Стеллажи опустели. Считателями были разобраны даже книги таких писателей, которые только издавались, но никем никогда не читались. Лишь кое-где сиротливо лежали худенькие книжонки – то были сборники стихов. Я хотел было взять такую книжечку – сочинения какого-то Вадима Шефнера.
– Дайте хоть эту, Дусенька. Я ее за час просчитаю.
– Считать стихи директор не рекомендует, – с дружеской интимностью прошептала аппетитная библиотекарша. – Он убежден, что поэты мухлюют: вместо того чтобы честно заполнять буквами всю страницу – пишут узенькими строчками.
– Если вдуматься – он вполне прав, – выразил я свое мнение. – Эти всякие поэты-рецидивисты, прикрываясь рифмами, втирают очки культурному человечеству!.. Нет, не надо мне этой книженции!
Я направился к директору, но по пути заглянул в бухгалтерию, в цветник нашего НИИ. По случаю жаркого дня, а также поскольку весь персонал состоял из дамского пола, счетоводки одеты были легко, почти по-пляжному.
– Не бухгалтерия, а прямо-таки бюстгальтерия, – шепнул я миловидной счетоводочке Тамаре. – Хотел бы я быть здесь главбухом.
– И через день сбежал бы. Работы – невпроворот. Штат увеличили на две единицы – и все равно приходится работать сверхурочно. Ведь на нас взвалили проверку считателей! Мы должны перепросчитывать просчитанные ими книги… Мы захлебываемся в литературе…
Действительно, книг кругом было полно.

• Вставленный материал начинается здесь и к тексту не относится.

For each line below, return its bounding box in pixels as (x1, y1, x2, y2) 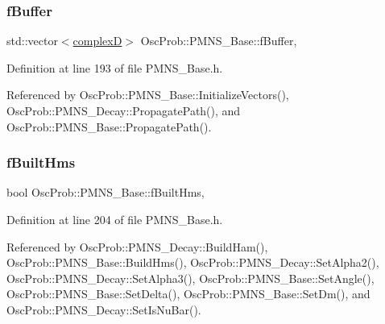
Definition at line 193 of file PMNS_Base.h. (6, 59, 223, 76)
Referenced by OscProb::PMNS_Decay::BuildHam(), (6, 238, 268, 255)
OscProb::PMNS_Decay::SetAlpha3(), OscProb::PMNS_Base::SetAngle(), (6, 269, 375, 286)
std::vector (6, 32, 58, 49)
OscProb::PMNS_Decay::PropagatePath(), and (6, 102, 241, 118)
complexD (72, 32, 122, 49)
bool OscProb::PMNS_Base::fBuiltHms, (6, 184, 205, 201)
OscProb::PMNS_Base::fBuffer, (140, 32, 297, 49)
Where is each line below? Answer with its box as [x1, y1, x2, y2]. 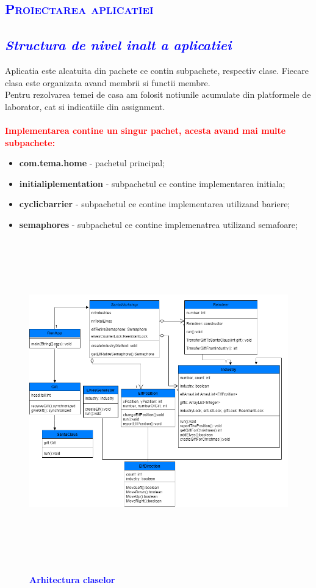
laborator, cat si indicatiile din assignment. [5, 100, 165, 112]
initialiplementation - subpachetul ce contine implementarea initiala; [19, 177, 285, 189]
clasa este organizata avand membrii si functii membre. [5, 76, 210, 89]
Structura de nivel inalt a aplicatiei [5, 35, 232, 54]
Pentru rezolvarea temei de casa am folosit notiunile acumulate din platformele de [5, 88, 311, 101]
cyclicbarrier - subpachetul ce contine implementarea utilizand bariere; [19, 197, 290, 210]
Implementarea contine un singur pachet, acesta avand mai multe [5, 123, 286, 136]
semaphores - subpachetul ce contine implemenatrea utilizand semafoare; [19, 218, 298, 230]
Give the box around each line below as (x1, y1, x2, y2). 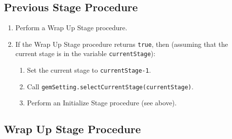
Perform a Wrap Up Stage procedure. (15, 22, 127, 33)
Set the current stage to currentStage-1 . (27, 65, 151, 75)
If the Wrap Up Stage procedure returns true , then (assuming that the (15, 39, 228, 49)
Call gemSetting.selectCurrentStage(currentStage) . (27, 81, 193, 91)
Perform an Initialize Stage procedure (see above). (27, 98, 177, 108)
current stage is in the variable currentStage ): (15, 48, 155, 59)
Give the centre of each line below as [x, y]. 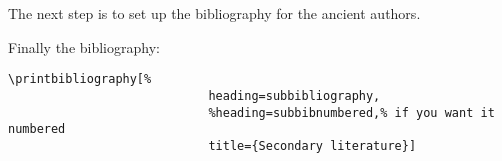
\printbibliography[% [80, 79]
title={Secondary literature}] [312, 145]
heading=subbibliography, [294, 95]
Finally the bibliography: [84, 46]
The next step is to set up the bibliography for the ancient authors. [214, 13]
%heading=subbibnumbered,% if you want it [351, 112]
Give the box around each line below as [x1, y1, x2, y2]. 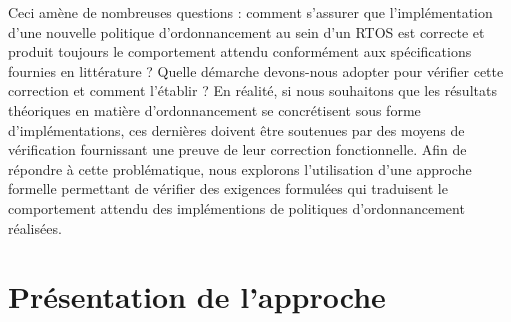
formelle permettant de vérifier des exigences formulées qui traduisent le [8, 178, 448, 199]
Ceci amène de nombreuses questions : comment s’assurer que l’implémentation [8, 2, 493, 22]
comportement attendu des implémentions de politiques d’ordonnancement [8, 197, 465, 218]
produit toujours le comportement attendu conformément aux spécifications [8, 41, 472, 62]
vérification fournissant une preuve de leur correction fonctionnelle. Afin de [8, 139, 467, 160]
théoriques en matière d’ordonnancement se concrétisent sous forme [8, 99, 421, 120]
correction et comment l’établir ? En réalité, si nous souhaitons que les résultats [8, 80, 497, 101]
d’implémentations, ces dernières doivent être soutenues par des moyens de [8, 119, 465, 140]

Они маячили и на столах, и на подоконниках, и даже на полу – штабелями и пирамидами.
Наконец я проник в кабинет нового директора. Он был погружен в считание. Я представился ему как хладмейстер, назвал свое имя и фамилию, но добавил, что в порядке дружеского общения он может именовать меня Шампиньоном.
– Шампиньон – это звучит обнадеживающе! – произнес директор, оторвавшись от книги. – Кого вы сейчас считаете?

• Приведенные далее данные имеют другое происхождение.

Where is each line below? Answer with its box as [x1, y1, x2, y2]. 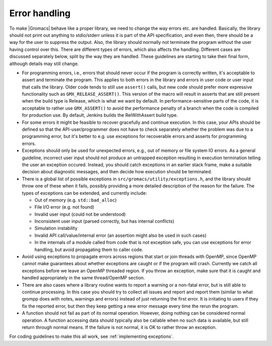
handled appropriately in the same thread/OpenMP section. [22, 275, 145, 281]
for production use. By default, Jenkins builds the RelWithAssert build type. [22, 112, 178, 118]
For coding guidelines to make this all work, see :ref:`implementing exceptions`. [9, 333, 174, 339]
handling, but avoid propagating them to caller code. [34, 246, 144, 253]
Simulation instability [34, 225, 78, 231]
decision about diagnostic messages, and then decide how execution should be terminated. [22, 169, 213, 175]
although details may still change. [9, 61, 79, 67]
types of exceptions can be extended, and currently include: [22, 190, 147, 196]
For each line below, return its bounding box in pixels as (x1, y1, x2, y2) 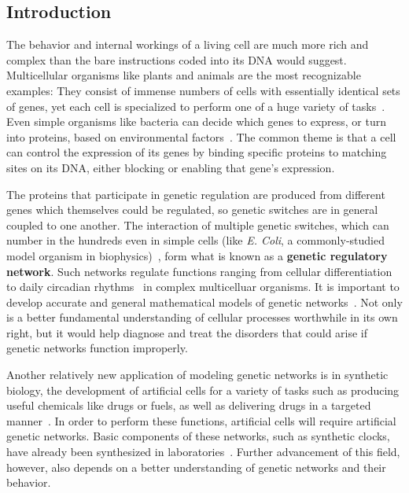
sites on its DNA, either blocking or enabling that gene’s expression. (6, 159, 335, 175)
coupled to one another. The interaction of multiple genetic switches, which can (6, 216, 389, 233)
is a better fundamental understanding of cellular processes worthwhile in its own (6, 309, 398, 326)
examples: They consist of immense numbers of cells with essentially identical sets (6, 82, 400, 98)
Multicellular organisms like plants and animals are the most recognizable (6, 67, 361, 83)
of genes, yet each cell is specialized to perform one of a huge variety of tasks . (6, 97, 385, 114)
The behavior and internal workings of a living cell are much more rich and (6, 36, 369, 53)
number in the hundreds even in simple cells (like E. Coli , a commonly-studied (6, 232, 385, 248)

Я ответил, что нахожусь в отпуске, но, поскольку до меня дошли вести о новаторском движении книголюбов-считателей, я досрочно прервал свой отдых, дабы включиться. Кроме того, на летнее время, пока не спадет жара, я готов возглавить работу бухгалтерии, где намечается прорыв. В порядке научного энтузиазма я могу трудиться в НИИ с утра до позднего вечера, ночевать же буду на опытном ягельном поле.

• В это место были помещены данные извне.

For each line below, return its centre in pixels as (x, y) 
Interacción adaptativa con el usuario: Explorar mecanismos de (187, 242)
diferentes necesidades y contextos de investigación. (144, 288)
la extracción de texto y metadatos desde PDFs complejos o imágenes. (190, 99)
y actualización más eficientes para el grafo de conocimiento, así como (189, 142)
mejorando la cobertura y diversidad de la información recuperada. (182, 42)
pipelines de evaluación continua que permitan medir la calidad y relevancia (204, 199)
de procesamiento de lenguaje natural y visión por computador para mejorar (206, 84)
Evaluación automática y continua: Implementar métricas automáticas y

– К сожалению, все финансовые лимиты исчерпаны на три года вперед, – с грустью признался директор.
Пред моим умственным взором возник Разводящий и распроклятое бунгало. Дрожь прошла по моему телу.
– Для блага родного НИИ и для вас лично я согласен работать бесплатно! – отчетливо и весомо объявил я.
– Увы! Я не могу нарушать трудового законодательства, – ответил директор и, взяв авторучку, погрузился в считание. Я понял, что аудиенция окончена. Рухнула последняя моя надежда.

9. Утешение страдальцев

Я вернулся в Хворостово доживать последние каторжные дни. А Разводящий благоденствовал. Каждое утро к его калитке выстраивалась длинная терпеливая очередь. Он продавал огромные гладиолусы, исполинские тюльпаны, сказочно пышные ирисы и еще какие-то там сногсшибательно роскошные цветы. Цены он заламывал чудовищные, он обирал покупателей, но они даже не торговались. В очереди стояло немало молодых людей, то были влюбленные, желавшие порадовать своих избранниц небывалыми цветами; из таких субъектов – хоть веревки вей. Я невольно вспоминал, что в дни, когда ухаживал за Валентиной, однажды купил ей букет мимозы, трех рублей не пожалел. Но здесь дело пахло не трешками!